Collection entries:
____________________

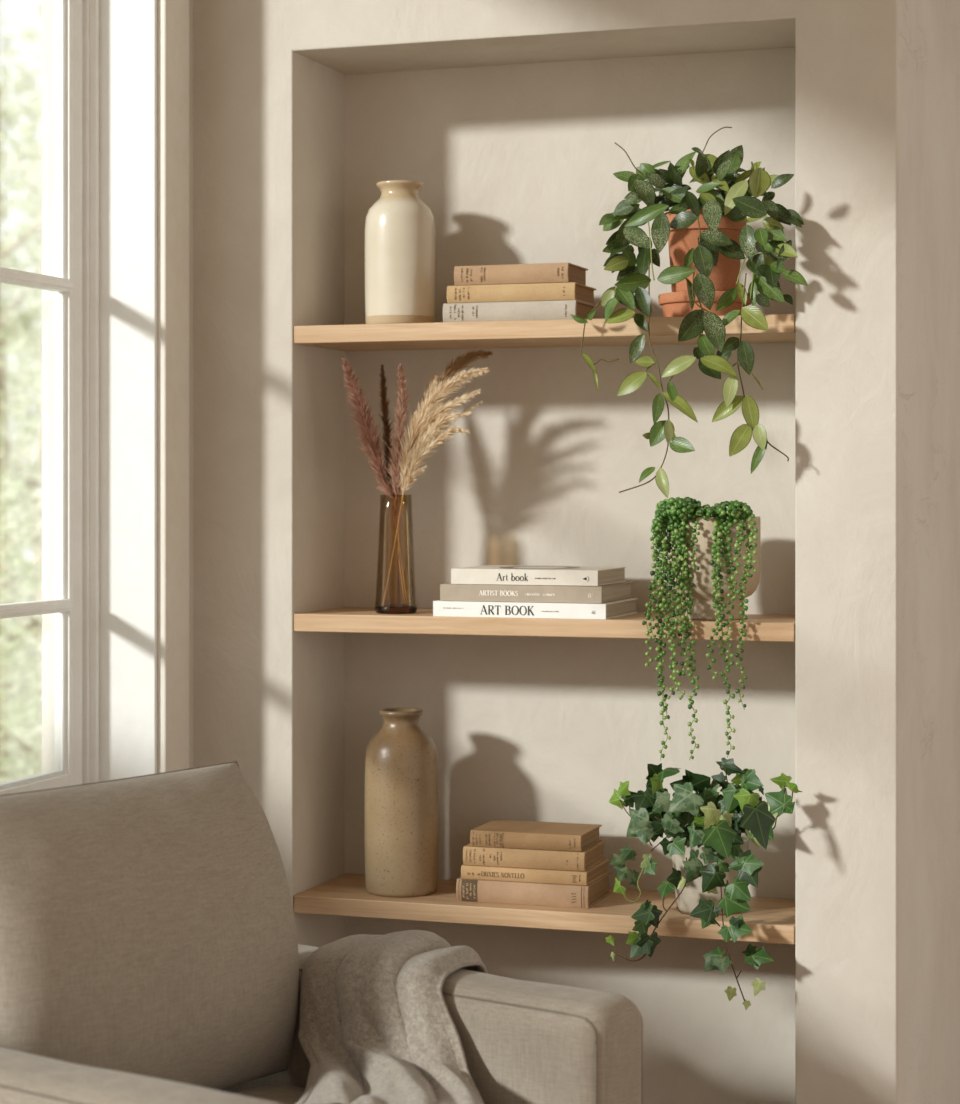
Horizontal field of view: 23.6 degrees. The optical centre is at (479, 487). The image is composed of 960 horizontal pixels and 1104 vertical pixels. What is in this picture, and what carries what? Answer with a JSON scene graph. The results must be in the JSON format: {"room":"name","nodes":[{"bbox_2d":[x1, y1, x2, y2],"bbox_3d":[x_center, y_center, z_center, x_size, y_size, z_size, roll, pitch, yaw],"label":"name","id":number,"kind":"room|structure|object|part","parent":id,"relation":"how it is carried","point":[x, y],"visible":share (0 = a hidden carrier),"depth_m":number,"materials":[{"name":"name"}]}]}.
{"room":"living room","nodes":[
{"label":"living room","id":0,"kind":"room"},
{"bbox_2d":[42,0,192,772],"bbox_3d":[-1.387,-0.075,2.229,0.240,3.050,4.600,0,0,18],"label":"window frame","id":1,"kind":"structure","parent":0,"point":[48,6],"depth_m":4.30,"materials":[{"name":"paint"}]},
{"bbox_2d":[0,0,157,794],"bbox_3d":[-1.081,-0.030,3.023,0.186,2.760,2.600,0,0,18],"label":"window","id":2,"kind":"structure","parent":1,"relation":"in","point":[104,284],"depth_m":4.23,"materials":[{"name":"white paint"}]},
{"bbox_3d":[-1.149,-0.406,3.046,0.035,1.943,2.536,0,0,18],"label":"sash","id":3,"kind":"part","parent":2,"relation":"part of","materials":[{"name":"white paint"}]},
{"bbox_3d":[-1.137,-0.036,3.042,0.055,2.723,2.576,0,0,18],"label":"frame","id":4,"kind":"part","parent":2,"relation":"part of","materials":[{"name":"white paint"}]},
{"bbox_2d":[158,0,188,772],"bbox_3d":[-0.996,-0.055,2.996,0.018,2.890,2.793,0,0,18],"label":"trim","id":5,"kind":"structure","parent":1,"relation":"attached to","point":[173,15],"depth_m":4.25,"materials":[{"name":"paint"}]},
{"bbox_2d":[193,0,898,1103],"bbox_3d":[-0.015,-0.075,4.335,1.632,3.050,0.262,0,0,18],"label":"wall","id":6,"kind":"structure","parent":0,"point":[509,115],"depth_m":4.35,"materials":[{"name":"paint"}]},
{"bbox_2d":[294,874,794,944],"bbox_3d":[0.141,0.782,4.283,0.947,0.033,0.260,0,0,18],"label":"shelf","id":7,"kind":"object","parent":6,"relation":"attached to","point":[771,920],"visible":0.7,"depth_m":4.20,"materials":[{"name":"brown wood"}]},
{"bbox_2d":[365,708,437,896],"bbox_3d":[-0.149,0.593,4.352,0.139,0.345,0.138,0,0,18],"label":"bottle","id":8,"kind":"object","parent":7,"relation":"on","point":[401,760],"visible":1,"depth_m":4.29,"materials":[{"name":"beige ceramic"}]},
{"bbox_2d":[456,872,610,907],"bbox_3d":[0.102,0.745,4.291,0.253,0.040,0.169,0,0,18],"label":"book","id":9,"kind":"object","parent":7,"relation":"on","point":[470,890],"visible":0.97,"depth_m":4.22,"materials":[{"name":"paper"}]},
{"bbox_2d":[461,859,608,885],"bbox_3d":[0.104,0.712,4.289,0.241,0.024,0.161,0,0,18],"label":"book","id":10,"kind":"object","parent":9,"relation":"on","point":[549,876],"visible":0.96,"depth_m":4.22,"materials":[{"name":"paper"}]},
{"bbox_2d":[463,840,605,870],"bbox_3d":[0.103,0.682,4.290,0.233,0.034,0.156,0,0,18],"label":"book","id":11,"kind":"object","parent":10,"relation":"on","point":[591,856],"visible":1,"depth_m":4.22,"materials":[{"name":"paper"}]},
{"bbox_2d":[470,820,601,851],"bbox_3d":[0.105,0.649,4.289,0.213,0.030,0.149,0,0,18],"label":"book","id":12,"kind":"object","parent":11,"relation":"on","point":[576,837],"visible":1,"depth_m":4.24,"materials":[{"name":"brown paper"}]},
{"bbox_2d":[605,758,801,1009],"bbox_3d":[0.392,0.692,4.050,0.291,0.421,0.365,0,0,-26],"label":"ivy","id":13,"kind":"object","parent":7,"relation":"on","point":[713,868],"visible":1,"depth_m":4.04,"materials":[{"name":"plant"}]},
{"bbox_2d":[671,837,748,914],"bbox_3d":[0.417,0.701,4.168,0.142,0.126,0.142,0,0,18],"label":"pot","id":14,"kind":"object","parent":7,"relation":"on","point":[689,898],"depth_m":4.11,"materials":[{"name":"beige ceramic"}]},
{"bbox_2d":[294,314,794,350],"bbox_3d":[0.141,-0.287,4.283,0.947,0.033,0.260,0,0,18],"label":"shelf","id":15,"kind":"object","parent":6,"relation":"attached to","point":[663,330],"visible":0.76,"depth_m":4.21,"materials":[{"name":"brown wood"}]},
{"bbox_2d":[365,180,434,323],"bbox_3d":[-0.152,-0.442,4.374,0.134,0.276,0.134,0,0,18],"label":"ceramic bottle","id":16,"kind":"object","parent":15,"relation":"on","point":[399,226],"visible":0.93,"depth_m":4.32,"materials":[{"name":"beige ceramic"}]},
{"bbox_2d":[443,300,595,321],"bbox_3d":[0.075,-0.322,4.274,0.256,0.037,0.146,0,0,18],"label":"book","id":17,"kind":"object","parent":15,"relation":"on","point":[560,309],"visible":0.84,"depth_m":4.21,"materials":[{"name":"beige paper"}]},
{"bbox_2d":[447,282,595,304],"bbox_3d":[0.078,-0.357,4.278,0.246,0.032,0.151,0,0,18],"label":"book","id":18,"kind":"object","parent":17,"relation":"on","point":[569,290],"visible":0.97,"depth_m":4.21,"materials":[{"name":"paper"}]},
{"bbox_2d":[454,263,587,285],"bbox_3d":[0.077,-0.392,4.272,0.220,0.036,0.136,0,0,19],"label":"book","id":19,"kind":"object","parent":18,"relation":"on","point":[542,272],"visible":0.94,"depth_m":4.21,"materials":[{"name":"brown paper"}]},
{"bbox_2d":[570,127,807,497],"bbox_3d":[0.389,-0.310,4.095,0.436,0.658,0.289,0,0,18],"label":"potted trailing plant","id":20,"kind":"object","parent":15,"relation":"on","point":[708,236],"visible":1,"depth_m":4.02,"materials":[{"name":"terracotta"},{"name":"soil"},{"name":"green leaves"}]},
{"bbox_3d":[0.407,-0.404,4.153,0.150,0.183,0.150,0,0,18],"label":"pot","id":21,"kind":"part","parent":20,"relation":"part of","materials":[{"name":"ceramic"}]},
{"bbox_2d":[294,607,794,641],"bbox_3d":[0.141,0.253,4.283,0.947,0.033,0.260,0,0,18],"label":"shelf","id":22,"kind":"object","parent":6,"relation":"attached to","point":[759,627],"visible":0.73,"depth_m":4.18,"materials":[{"name":"brown wood"}]},
{"bbox_2d":[375,495,416,613],"bbox_3d":[-0.159,0.125,4.334,0.080,0.223,0.080,0,0,18],"label":"glass vase","id":23,"kind":"object","parent":22,"relation":"on","point":[379,608],"visible":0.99,"depth_m":4.32,"materials":[{"name":"brown glass"}]},
{"bbox_2d":[341,358,400,604],"bbox_3d":[-0.209,-0.012,4.334,0.105,0.467,0.068,0,0,18],"label":"grass stem","id":24,"kind":"object","parent":23,"relation":"in","point":[368,435],"visible":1,"depth_m":4.33,"materials":[{"name":"plant"}]},
{"bbox_3d":[-0.167,0.105,4.338,0.034,0.234,0.012,0,0,-4],"label":"stem","id":25,"kind":"part","parent":24,"relation":"part of","materials":[{"name":"plant"}]},
{"bbox_2d":[378,364,397,604],"bbox_3d":[-0.174,-0.007,4.360,0.038,0.458,0.062,0,0,-6],"label":"grass stem","id":26,"kind":"object","parent":23,"relation":"in","point":[384,407],"visible":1,"depth_m":4.37,"materials":[{"name":"plant"}]},
{"bbox_3d":[-0.157,0.122,4.338,0.010,0.200,0.013,0,0,18],"label":"stem","id":27,"kind":"part","parent":26,"relation":"part of","materials":[{"name":"plant"}]},
{"bbox_3d":[-0.159,0.229,4.334,0.080,0.014,0.080,0,0,18],"label":"glass","id":28,"kind":"part","parent":23,"relation":"part of","materials":[{"name":"brown glass"}]},
{"bbox_2d":[385,363,410,604],"bbox_3d":[-0.154,-0.007,4.331,0.049,0.456,0.057,0,0,-22],"label":"grass stem","id":29,"kind":"object","parent":23,"relation":"in","point":[394,467],"visible":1,"depth_m":4.33,"materials":[{"name":"pink grass"},{"name":"straw"}]},
{"bbox_3d":[-0.147,0.088,4.333,0.022,0.266,0.005,0,0,-5],"label":"stem","id":30,"kind":"part","parent":29,"relation":"part of","materials":[{"name":"plant"}]},
{"bbox_2d":[383,367,489,605],"bbox_3d":[-0.075,-0.001,4.305,0.216,0.447,0.069,0,0,28],"label":"grass stem","id":31,"kind":"object","parent":23,"relation":"in","point":[425,424],"visible":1,"depth_m":4.30,"materials":[{"name":"plant"}]},
{"bbox_3d":[-0.159,0.080,4.325,0.050,0.284,0.011,0,0,0],"label":"stem","id":32,"kind":"part","parent":31,"relation":"part of","materials":[{"name":"plant"}]},
{"bbox_2d":[398,348,492,604],"bbox_3d":[-0.064,-0.021,4.339,0.182,0.483,0.058,0,0,5],"label":"grass stem","id":33,"kind":"object","parent":23,"relation":"in","point":[468,358],"visible":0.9,"depth_m":4.33,"materials":[{"name":"plant"}]},
{"bbox_3d":[-0.146,0.091,4.330,0.020,0.259,0.022,0,0,18],"label":"stem","id":34,"kind":"part","parent":33,"relation":"part of","materials":[{"name":"plant"}]},
{"bbox_2d":[433,598,637,619],"bbox_3d":[0.106,0.223,4.277,0.330,0.028,0.222,0,0,19],"label":"book","id":35,"kind":"object","parent":22,"relation":"on","point":[603,611],"visible":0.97,"depth_m":4.18,"materials":[{"name":"grey paper"}]},
{"bbox_2d":[440,582,632,602],"bbox_3d":[0.107,0.193,4.276,0.309,0.030,0.215,0,0,19],"label":"book","id":36,"kind":"object","parent":35,"relation":"on","point":[448,591],"visible":0.96,"depth_m":4.18,"materials":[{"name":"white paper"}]},
{"bbox_2d":[451,565,626,585],"bbox_3d":[0.111,0.163,4.269,0.280,0.029,0.200,0,0,19],"label":"book","id":37,"kind":"object","parent":36,"relation":"on","point":[484,574],"visible":1,"depth_m":4.19,"materials":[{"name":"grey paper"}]},
{"bbox_2d":[499,566,579,568],"bbox_3d":[0.111,0.148,4.270,0.150,0.001,0.170,0,0,19],"label":"print","id":38,"kind":"object","parent":37,"relation":"on","point":[510,567],"depth_m":4.26},
{"bbox_2d":[642,497,760,760],"bbox_3d":[0.410,0.249,4.122,0.216,0.465,0.221,0,0,18],"label":"potted plant","id":39,"kind":"object","parent":22,"relation":"on","point":[714,564],"visible":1,"depth_m":4.06,"materials":[{"name":"plant"}]},
{"bbox_2d":[670,517,760,619],"bbox_3d":[0.424,0.144,4.145,0.163,0.184,0.163,0,0,18],"label":"pot","id":40,"kind":"object","parent":22,"relation":"on","point":[698,594],"depth_m":4.07,"materials":[{"name":"beige ceramic"}]},
{"bbox_2d":[899,0,959,1103],"bbox_3d":[1.226,-0.075,5.480,0.001,3.050,3.180,0,0,18],"label":"wall","id":41,"kind":"structure","parent":0,"point":[929,30],"depth_m":4.36,"materials":[{"name":"paint"}]},
{"bbox_3d":[1.208,1.500,3.051,4.645,0.100,7.800,0,0,18],"label":"floor","id":42,"kind":"structure","parent":0,"visible":0},
{"bbox_2d":[0,761,642,1103],"bbox_3d":[-0.360,0.944,3.284,0.914,1.012,0.909,0,0,36],"label":"armchair","id":43,"kind":"object","parent":42,"relation":"on","point":[151,953],"visible":0.96,"depth_m":3.32,"materials":[{"name":"fabric"}]},
{"bbox_3d":[-0.584,1.032,2.979,0.863,0.580,0.153,0,0,36],"label":"arm","id":44,"kind":"part","parent":43,"relation":"part of","materials":[{"name":"fabric"}]},
{"bbox_2d":[0,763,298,1089],"bbox_3d":[-0.498,0.678,3.387,0.212,0.476,0.605,0,0,36],"label":"cushion","id":45,"kind":"object","parent":43,"relation":"on","point":[148,928],"depth_m":3.32,"materials":[{"name":"fabric"}]},
{"bbox_2d":[233,1085,338,1103],"bbox_3d":[-0.254,0.994,3.209,0.648,0.166,0.600,0,0,36],"label":"seat cushion","id":46,"kind":"object","parent":43,"relation":"on","point":[282,1094],"depth_m":3.48,"materials":[{"name":"fabric"}]},
{"bbox_2d":[296,930,487,1103],"bbox_3d":[-0.130,0.801,3.413,0.298,0.207,0.660,0,0,-1],"label":"throw blanket","id":47,"kind":"object","parent":43,"relation":"on","point":[376,1024],"visible":0.94,"depth_m":3.45,"materials":[{"name":"fabric"}]},
{"bbox_3d":[-0.135,1.033,3.590,0.864,0.579,0.150,0,0,36],"label":"arm","id":48,"kind":"part","parent":43,"relation":"part of","materials":[{"name":"fabric"}]},
{"label":"outside","id":49,"kind":"structure","parent":0,"visible":0},
{"bbox_2d":[9,571,41,779],"bbox_3d":[-16.376,1.800,20.188,39.555,0.001,60.000,0,0,18],"label":"ground","id":50,"kind":"structure","parent":49,"point":[29,597],"depth_m":20.79,"materials":[{"name":"green plant"}]},
{"bbox_2d":[0,378,41,782],"bbox_3d":[-2.014,0.651,10.485,2.206,2.310,2.190,0,0,18],"label":"shrub","id":51,"kind":"object","parent":50,"relation":"on","point":[19,492],"visible":0.23,"depth_m":10.19,"materials":[{"name":"green plant"}]},
{"bbox_2d":[0,84,41,776],"bbox_3d":[-2.635,-0.218,12.505,2.830,4.042,2.778,0,0,18],"label":"tree","id":52,"kind":"object","parent":50,"relation":"on","point":[16,380],"visible":0.2,"depth_m":12.26,"materials":[{"name":"green plant"}]},
{"bbox_2d":[0,2,41,626],"bbox_3d":[-3.021,-0.830,17.007,4.606,5.265,4.608,0,0,18],"label":"tree","id":53,"kind":"object","parent":50,"relation":"on","point":[28,86],"visible":0.04,"depth_m":16.72,"materials":[{"name":"green plant"}]}
]}

____________________

> [WORK REQUEST]: From the data above, pick out each line containing "window" and copy it.

> [RESULT OF THIS EXERCISE]:
{"bbox_2d":[42,0,192,772],"bbox_3d":[-1.387,-0.075,2.229,0.240,3.050,4.600,0,0,18],"label":"window frame","id":1,"kind":"structure","parent":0,"point":[48,6],"depth_m":4.30,"materials":[{"name":"paint"}]},
{"bbox_2d":[0,0,157,794],"bbox_3d":[-1.081,-0.030,3.023,0.186,2.760,2.600,0,0,18],"label":"window","id":2,"kind":"structure","parent":1,"relation":"in","point":[104,284],"depth_m":4.23,"materials":[{"name":"white paint"}]},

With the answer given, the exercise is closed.